Columna de Nicolás Eyzaguirre: “Constitución y progreso económico”

Nicolas Eyzaguirre, economista, exministro de Hacienda. Foto: Andres Perez03 Noviembre 2021 Entrevista a Nicolas Eyzaguirre, Economista, ex ministro de Hacienda. Foto: Andres Perez

Hubo una segunda ola de reformas, predominantemente a fines de la Segunda Guerra Mundial, donde se consagró -particularmente en Europa Continental- el estado social democrático de derecho. No hay verdadera libertad si en común no garantizamos el acceso de todos y todas a un conjunto de bienes esenciales para la vida, a saber, la educación, la salud y la vivienda, entre otros.

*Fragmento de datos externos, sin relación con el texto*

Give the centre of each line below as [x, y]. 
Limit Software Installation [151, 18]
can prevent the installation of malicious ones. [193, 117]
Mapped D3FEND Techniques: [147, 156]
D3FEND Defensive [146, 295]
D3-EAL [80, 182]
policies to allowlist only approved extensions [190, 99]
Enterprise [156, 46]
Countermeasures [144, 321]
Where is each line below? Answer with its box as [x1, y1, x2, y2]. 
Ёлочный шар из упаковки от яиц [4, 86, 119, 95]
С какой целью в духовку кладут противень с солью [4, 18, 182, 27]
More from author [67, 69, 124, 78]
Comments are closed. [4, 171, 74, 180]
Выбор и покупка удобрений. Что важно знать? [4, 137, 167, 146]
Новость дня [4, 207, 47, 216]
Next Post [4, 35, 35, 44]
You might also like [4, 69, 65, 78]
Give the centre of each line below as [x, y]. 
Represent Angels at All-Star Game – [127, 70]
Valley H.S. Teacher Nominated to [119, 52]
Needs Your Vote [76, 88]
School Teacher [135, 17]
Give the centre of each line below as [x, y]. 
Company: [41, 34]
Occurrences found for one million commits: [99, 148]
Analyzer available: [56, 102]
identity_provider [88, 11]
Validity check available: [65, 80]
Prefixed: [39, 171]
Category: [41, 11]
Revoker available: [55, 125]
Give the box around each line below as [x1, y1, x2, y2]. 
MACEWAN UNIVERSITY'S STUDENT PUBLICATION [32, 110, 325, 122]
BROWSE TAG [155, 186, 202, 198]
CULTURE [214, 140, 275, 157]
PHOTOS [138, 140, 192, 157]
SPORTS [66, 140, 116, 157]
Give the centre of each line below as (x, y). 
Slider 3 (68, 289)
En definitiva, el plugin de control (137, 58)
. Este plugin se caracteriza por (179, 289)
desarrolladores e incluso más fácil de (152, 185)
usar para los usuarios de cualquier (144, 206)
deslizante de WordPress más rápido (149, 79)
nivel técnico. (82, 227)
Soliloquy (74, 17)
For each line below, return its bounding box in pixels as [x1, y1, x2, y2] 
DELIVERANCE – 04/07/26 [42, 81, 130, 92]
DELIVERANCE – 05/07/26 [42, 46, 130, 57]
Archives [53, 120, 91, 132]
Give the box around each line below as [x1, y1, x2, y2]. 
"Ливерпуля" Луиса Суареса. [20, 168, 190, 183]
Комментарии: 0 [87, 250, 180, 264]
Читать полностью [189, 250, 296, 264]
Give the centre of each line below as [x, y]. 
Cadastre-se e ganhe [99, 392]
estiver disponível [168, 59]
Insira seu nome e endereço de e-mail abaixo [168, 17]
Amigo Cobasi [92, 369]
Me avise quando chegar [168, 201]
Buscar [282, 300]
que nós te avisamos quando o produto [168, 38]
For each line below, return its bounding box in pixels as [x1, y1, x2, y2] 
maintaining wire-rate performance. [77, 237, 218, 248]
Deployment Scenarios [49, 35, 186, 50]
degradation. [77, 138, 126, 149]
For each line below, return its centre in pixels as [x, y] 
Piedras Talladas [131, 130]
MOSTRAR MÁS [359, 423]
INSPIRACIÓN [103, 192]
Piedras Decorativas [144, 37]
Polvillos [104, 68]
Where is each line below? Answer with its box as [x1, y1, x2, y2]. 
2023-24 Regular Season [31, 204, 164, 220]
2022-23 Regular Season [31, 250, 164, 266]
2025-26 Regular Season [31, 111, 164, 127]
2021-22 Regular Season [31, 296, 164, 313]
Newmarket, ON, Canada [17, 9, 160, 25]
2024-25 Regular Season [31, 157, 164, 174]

Un tema de fuerte debate reciente es el efecto que tendría el texto constitucional en el progreso económico. Las críticas no se han hecho esperar y han recibido profusa difusión. Las hay de distinto tipo, pero las más estructurales apuntan a un supuesto deterioro de las instituciones que, conforme los más renombrados autores contemporáneos de historia económica, subyacen a la prosperidad que han alcanzado algunas regiones del mundo. Algunas de estas críticas tienen asidero, pero en mi opinión son adyacentes y, aún más, subsanables, mientras otras son exageradas y sobre todo parciales. Veamos algunas.

Se dice que el nuevo texto deterioraría la disciplina fiscal. La posibilidad de que el Parlamento inicie leyes que irroguen gasto es posiblemente la mayor amenaza en ese sentido. Mucho(a)s hemos advertido en contra de esta disposición, lo que afortunadamente se recogió en el acuerdo suscrito esta semana por los partidarios del Apruebo. Esta característica es propia de un régimen parlamentario, donde gobierno y mayoría del Parlamento son uno solo. Pero no es consistente con un régimen presidencial. Se advierten igualmente trazos de federalismo en la autorización a las regiones para emitir deuda y crear empresas públicas. Tampoco me parece apropiado y la ley deberá tomar las cautelas respectivas. En suma, esto es cierto pero subsanable, pues no está en el corazón de la propuesta.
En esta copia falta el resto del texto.